VIII - Assim, os despachos em crise de S. Ex.ª a Secretária de Estado da Solidariedade e Segurança Social, ao terem dado por finda a comissão de serviço dos directores dos CDSSS do ISSS, substituindo-se à competente deliberação do respectivo Conselho Directivo, estão letalmente feridos do vício de incompetência absoluta, por serem estranhos às atribuições da pessoa colectiva pública (Estado) de que participa o órgão que os prolactou, agredindo, do mesmo passo, a esfera de atribuições do ISSS, conforme legalmente delimitada nos respectivos Estatutos. Razão pela qual os actos em apreço se traduzem, ao pretender apressada e abusivamente assimilar o ISSS a um serviço da administração directa do Estado (à laia de uma qualquer Direcção-Geral) e ao ignorar a sua condição de organismo da sua administração indirecta numa ofensa ao disposto no art.° 199.°, alínea d), da Lei Fundamental e, num plano mais preciso e imediato, do preceituado no art.° 133.°, n.° 2, alínea b), 2ª. parte, do Código do Procedimento Administrativo (aprovado pelo Decreto-Lei n.° 442/91, de 15 de Novembro, na redacção que lhe foi emprestada pela Lei n.° 6/96, de 31 de Janeiro), o que tudo conduz, inelutavelmente, à respectiva nulidade.

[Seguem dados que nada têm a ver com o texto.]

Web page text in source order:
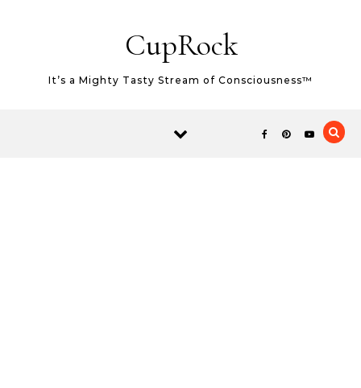
CupRock
It’s a Mighty Tasty Stream of Consciousness™
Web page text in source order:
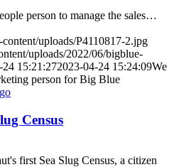
person to manage the sales…
uploads/P4110817-2.jpg
uploads/2022/06/bigblue-
15:21:272023-04-24 15:24:09We
person for Big Blue
Census
first Sea Slug Census, a citizen
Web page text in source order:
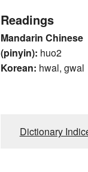
Readings
Mandarin Chinese
(pinyin): huo2
Korean: hwal, gwal
Dictionary
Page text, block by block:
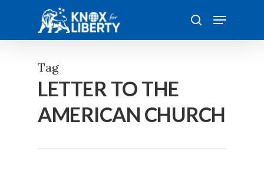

IX - E nem se obtempere que os actos em apreço foram praticados ao abrigo da aditada alínea f) ao art.º 12.° do Regulamento do Pessoal Dirigente e de Chefia do ISSS, segundo a qual o exercício dos cargos dirigentes e de chefia de sector pode igualmente cessar (e passamos a transcrever) "Por despacho fundamentado do Ministro da Segurança Social e do Trabalho, nos termos do art.° 20. °, n.° 2, alínea a), da Lei n.° 49/99, de 22 de Junho." Em boa verdade, este acto administrativo, em que, sob o manto da forma regulamentar, se oculta um acto com destinatários ostensivamente individualizados, ou pelo menos individualizáveis, sem prejuízo de ir dirigido a disciplinar uma situação recortada em termos puramente abstractos, o que, a confirmar-se, briga com o princípio da inderrogabilidade singular dos regulamentos) que modificou a redacção do n.° 1 do art.° 12.° do Regulamento o Pessoal Dirigente e de Chefia do ISSS deve considerar-se, sob todos os pontos de vista juridicamente relevantes, como nulo e de nenhum efeito. Mas, mesmo que se considere que estamos perante um regulamento, também ele é, pelos mesmos fundamentos nulo e de nenhum efeito.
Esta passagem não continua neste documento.